Answer :
To find the extreme values of the function [tex]y = 12x^5 - 45x^4 + 40x^3[/tex], we need to find its critical points where the first derivative is zero or undefined and then determine the nature of these critical points by using the second derivative test.
Step 1: Find the first derivative
First, let's find the derivative of the function with respect to [tex]x[/tex]:
[tex]y' = \frac{d}{dx}(12x^5 - 45x^4 + 40x^3)[/tex]
[tex]y' = 60x^4 - 180x^3 + 120x^2[/tex]
Step 2: Find the critical points
To find the critical points, set the derivative equal to zero and solve for [tex]x[/tex]:
[tex]60x^4 - 180x^3 + 120x^2 = 0[/tex]
Factor out the greatest common factor:
[tex]60x^2(x^2 - 3x + 2) = 0[/tex]
Set each factor to zero:
[tex]60x^2 = 0[/tex] leads to [tex]x = 0[/tex].
[tex]x^2 - 3x + 2 = 0[/tex] is a quadratic equation which can be factored as:
[tex](x - 1)(x - 2) = 0[/tex]
This gives [tex]x = 1[/tex] and [tex]x = 2[/tex].
The critical points are [tex]x = 0, 1, 2[/tex].
Step 3: Use the second derivative test
Calculate the second derivative:
[tex]y'' = \frac{d^2}{dx^2}(12x^5 - 45x^4 + 40x^3)[/tex]
[tex]y'' = 240x^3 - 540x^2 + 240x[/tex]
To determine the nature of each critical point, substitute the value of [tex]x[/tex] into the second derivative:
For [tex]x = 0[/tex]:
[tex]y''(0) = 240(0)^3 - 540(0)^2 + 240(0) = 0[/tex]
The second derivative test is inconclusive. Further analysis such as the first derivative test is needed.
For [tex]x = 1[/tex]:
[tex]y''(1) = 240(1)^3 - 540(1)^2 + 240(1)[/tex]
[tex]y''(1) = 240 - 540 + 240 = -60[/tex]
Since [tex]y''(1) < 0[/tex], [tex]x = 1[/tex] is a local maximum.
For [tex]x = 2[/tex]:
[tex]y''(2) = 240(2)^3 - 540(2)^2 + 240(2)[/tex]
[tex]y''(2) = 1920 - 2160 + 480 = 240[/tex]
Since [tex]y''(2) > 0[/tex], [tex]x = 2[/tex] is a local minimum.

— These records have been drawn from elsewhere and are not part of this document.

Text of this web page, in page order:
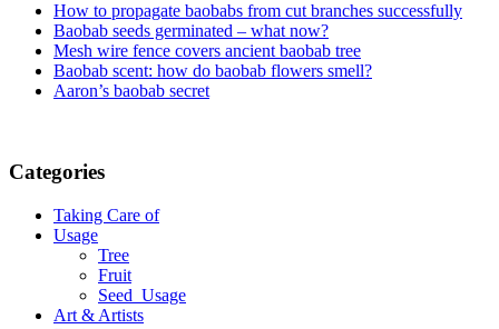
How to propagate baobabs from cut branches successfully
Baobab seeds germinated – what now?
Mesh wire fence covers ancient baobab tree
Baobab scent: how do baobab flowers smell?
Aaron’s baobab secret
Categories
Taking Care of
Usage
Tree
Fruit
Seed_Usage
Art & Artists
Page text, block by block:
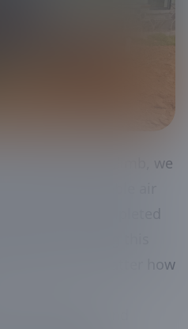
temperatures climb, we
to have a reliable air
team just completed
ensuring this
no matter how
work and
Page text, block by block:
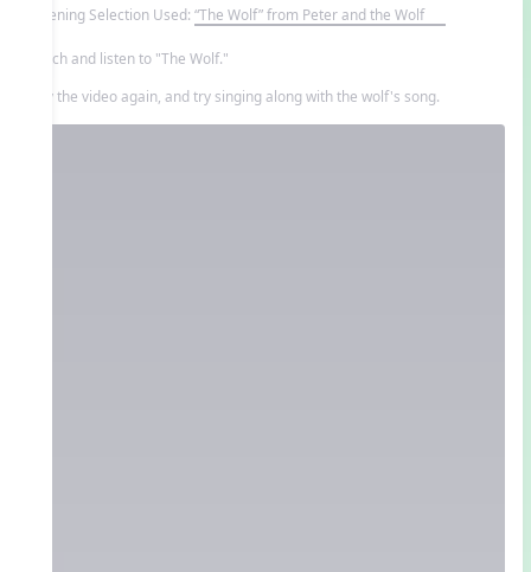
Listening Selection Used: “The Wolf” from Peter and the Wolf
Watch and listen to "The Wolf."
Play the video again, and try singing along with the wolf's song.
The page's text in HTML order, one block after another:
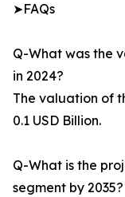
➤FAQs
Q-What was the
in 2024?
The valuation of
0.1 USD Billion.
Q-What is the
segment by 2035?
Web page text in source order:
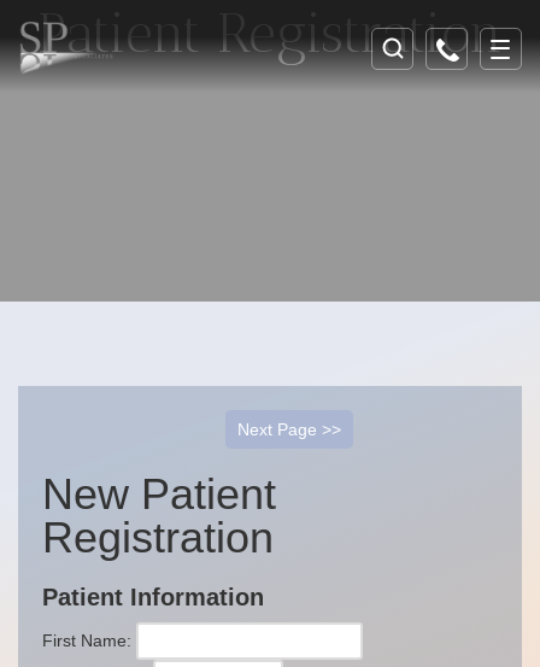
Patient Registration
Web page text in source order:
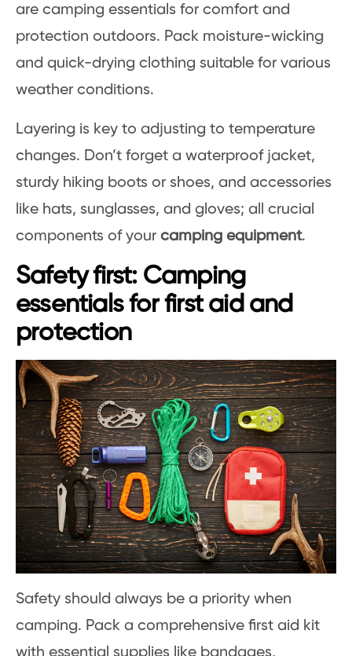
are camping essentials for comfort and
protection outdoors. Pack moisture-wicking
and quick-drying clothing suitable for various
weather conditions.
Layering is key to adjusting to temperature
changes. Don’t forget a waterproof jacket,
sturdy hiking boots or shoes, and accessories
like hats, sunglasses, and gloves; all crucial
components of your camping equipment.
Safety first: Camping
essentials for first aid and
protection
Safety should always be a priority when
camping. Pack a comprehensive first aid kit
with essential supplies like bandages,
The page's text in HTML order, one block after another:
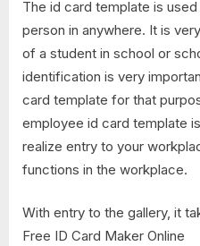
The id card template is
person in anywhere. It is
of a student in school or
identification is very
card template for that
employee id card template
realize entry to your
functions in the workplace.
With entry to the gallery, it
Free ID Card Maker Online
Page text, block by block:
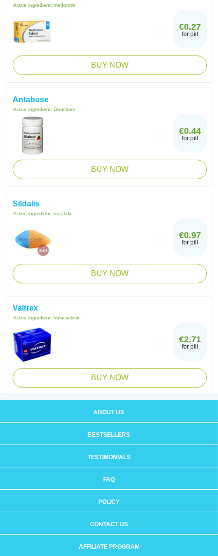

The extreme values occur at [tex]x = 1[/tex] (local maximum) and [tex]x = 2[/tex] (local minimum). To find the actual extreme values, substitute [tex]x = 1[/tex] and [tex]x = 2[/tex] back into the original function [tex]y[/tex].

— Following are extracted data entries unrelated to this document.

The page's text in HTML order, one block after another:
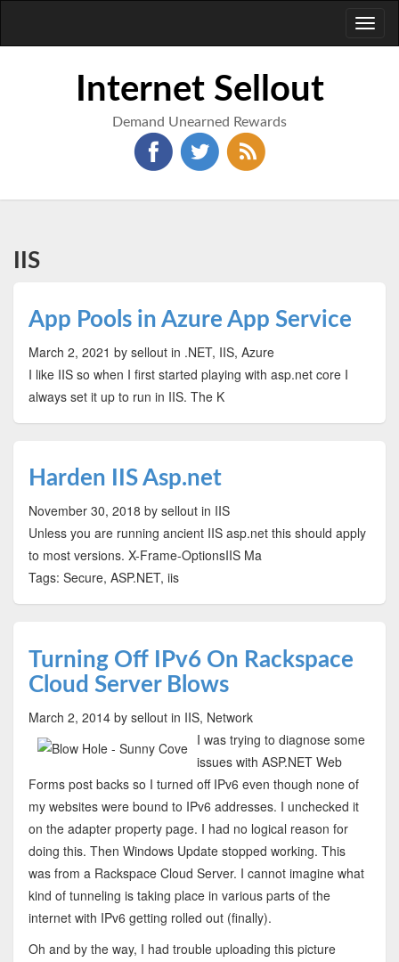
Internet Sellout
Demand Unearned Rewards
IIS
App Pools in Azure App Service
March 2, 2021 by sellout in .NET, IIS, Azure
I like IIS so when I first started playing with asp.net core I
always set it up to run in IIS. The K
Harden IIS Asp.net
November 30, 2018 by sellout in IIS
Unless you are running ancient IIS asp.net this should apply
to most versions. X-Frame-OptionsIIS Ma
Tags: Secure, ASP.NET, iis
Turning Off IPv6 On Rackspace
Cloud Server Blows
March 2, 2014 by sellout in IIS, Network
I was trying to diagnose some
issues with ASP.NET Web
Forms post backs so I turned off IPv6 even though none of
my websites were bound to IPv6 addresses. I unchecked it
on the adapter property page. I had no logical reason for
doing this. Then Windows Update stopped working. This
was from a Rackspace Cloud Server. I cannot imagine what
kind of tunneling is taking place in various parts of the
internet with IPv6 getting rolled out (finally).
Oh and by the way, I had trouble uploading this picture
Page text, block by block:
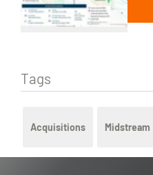
Tags
Acquisitions Midstream
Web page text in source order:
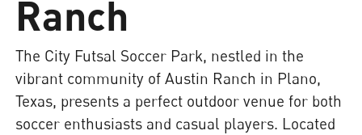
Ranch
The City Futsal Soccer Park, nestled in the
vibrant community of Austin Ranch in Plano,
Texas, presents a perfect outdoor venue for both
soccer enthusiasts and casual players. Located
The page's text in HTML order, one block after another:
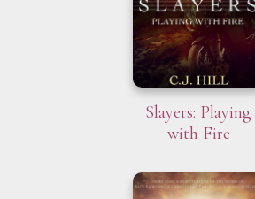
Slayers: Playing
with Fire
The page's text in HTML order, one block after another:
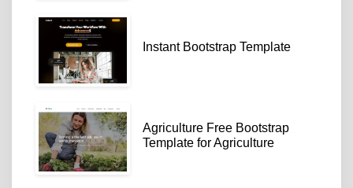
Instant Bootstrap Template
Agriculture Free Bootstrap
Template for Agriculture
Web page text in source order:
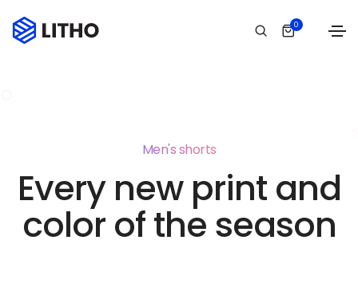
0
Men's shorts
Every new print and
color of the season
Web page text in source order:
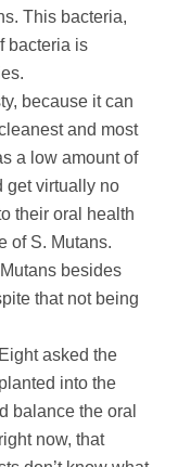
This bacteria,
bacteria is
because it can
and most
a low amount of
get virtually no
their oral health
of S. Mutans.
besides
that not being
asked the
into the
balance the oral
now, that
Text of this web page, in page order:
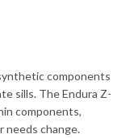
components
sills. The Endura Z-
components,
needs change.
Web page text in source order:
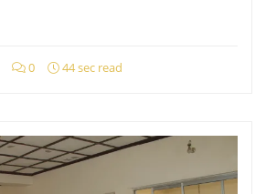
0 44 sec read
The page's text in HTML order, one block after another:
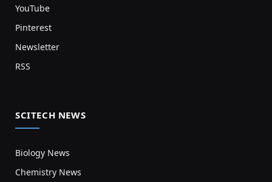
YouTube
Pinterest
Newsletter
RSS
SCITECH NEWS
Biology News
Chemistry News
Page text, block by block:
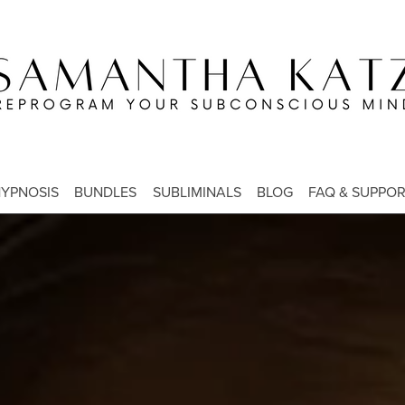
BUNDLES SUBLIMINALS BLOG FAQ &
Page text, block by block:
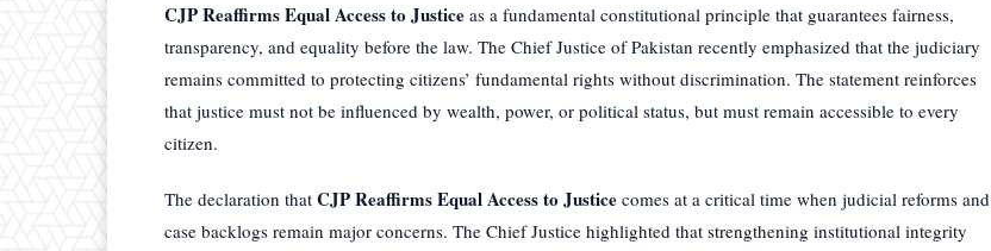
CJP Reaffirms Equal Access to Justice as a fundamental constitutional principle that guarantees fairness,
transparency, and equality before the law. The Chief Justice of Pakistan recently emphasized that the judiciary
remains committed to protecting citizens’ fundamental rights without discrimination. The statement reinforces
that justice must not be influenced by wealth, power, or political status, but must remain accessible to every
citizen.
The declaration that CJP Reaffirms Equal Access to Justice comes at a critical time when judicial reforms and
case backlogs remain major concerns. The Chief Justice highlighted that strengthening institutional integrity
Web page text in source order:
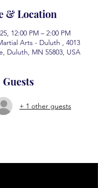
& Location
12:00 PM – 2:00 PM
Arts - Duluth , 4013
Duluth, MN 55803, USA
Guests
+ 1 other guests
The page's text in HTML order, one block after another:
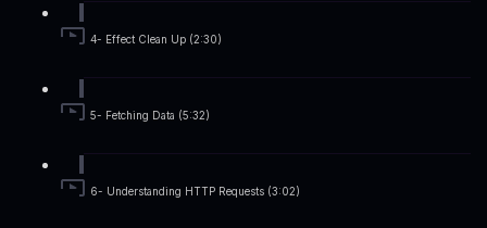
4- Effect Clean Up (2:30)
5- Fetching Data (5:32)
6- Understanding HTTP Requests (3:02)
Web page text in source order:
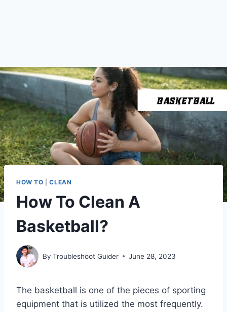
HOW TO |CLEAN
How To Clean A
Basketball?
By Troubleshoot Guider June 28, 2023
The basketball is one of the pieces of sporting
equipment that is utilized the most frequently.
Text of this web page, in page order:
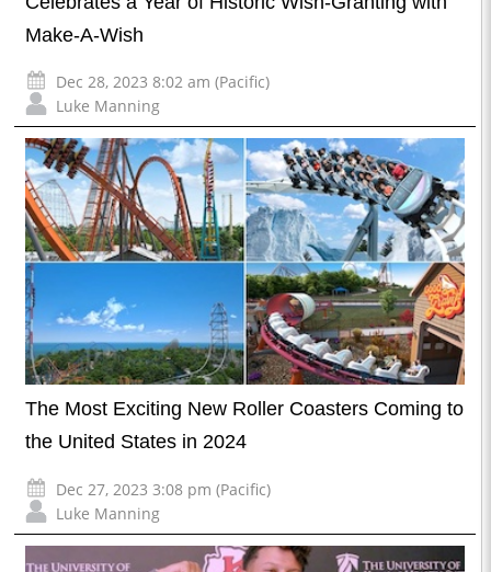
Make-A-Wish
Dec 28, 2023 8:02 am (Pacific)
Luke Manning
The Most Exciting New Roller Coasters Coming to
the United States in 2024
Dec 27, 2023 3:08 pm (Pacific)
Luke Manning
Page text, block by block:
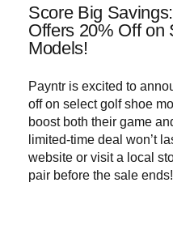
Score Big
Offers 20% Off on
Models!
Payntr is excited to
off on select golf shoe
boost both their game
limited-time deal won’t
website or visit a local
pair before the sale ends!
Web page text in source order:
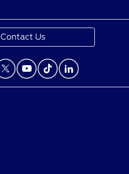
Contact Us
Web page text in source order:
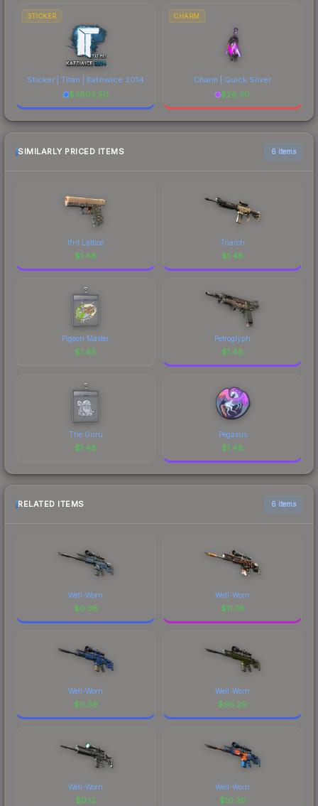
STICKER
Sticker | Titan | Katowice 2014
$3803.50
CHARM
Charm | Quick Silver
$26.30
SIMILARLY PRICED ITEMS 6 items
Ifrit Lattice
$1.48
Triarch
$1.48
Pigeon Master
$1.48
Petroglyph
$1.48
The Guru
$1.48
Pegasus
$1.48
RELATED ITEMS 6 items
Well-Worn
$0.36
Well-Worn
$11.76
Well-Worn
$0.39
Well-Worn
$95.29
Well-Worn
$0.12
Well-Worn
$10.30
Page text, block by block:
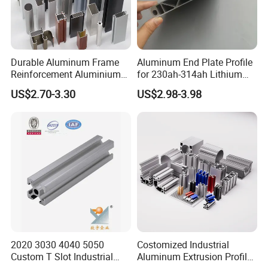
Durable Aluminum Frame
Reinforcement Aluminium
Extruded Profiles for
Windows
US$2.70-3.30
Aluminum End Plate Profile
for 230ah-314ah Lithium
Cells
US$2.98-3.98
2020 3030 4040 5050
Custom T Slot Industrial
Costomized Industrial
Aluminum Extrusion Profile
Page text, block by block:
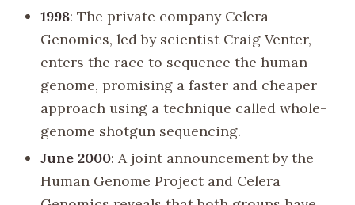
1998: The private company Celera
Genomics, led by scientist Craig Venter,
enters the race to sequence the human
genome, promising a faster and cheaper
approach using a technique called whole-
genome shotgun sequencing.
June 2000: A joint announcement by the
Human Genome Project and Celera

[tex]y(1) = 12(1)^5 - 45(1)^4 + 40(1)^3 = 12 - 45 + 40 = 7[/tex] (local maximum)
[tex]y(2) = 12(2)^5 - 45(2)^4 + 40(2)^3 = 384 - 720 + 320 = -16[/tex] (local minimum)
Thus, the local maximum value is [tex]y = 7[/tex] at [tex]x = 1[/tex], and the local minimum value is [tex]y = -16[/tex] at [tex]x = 2[/tex].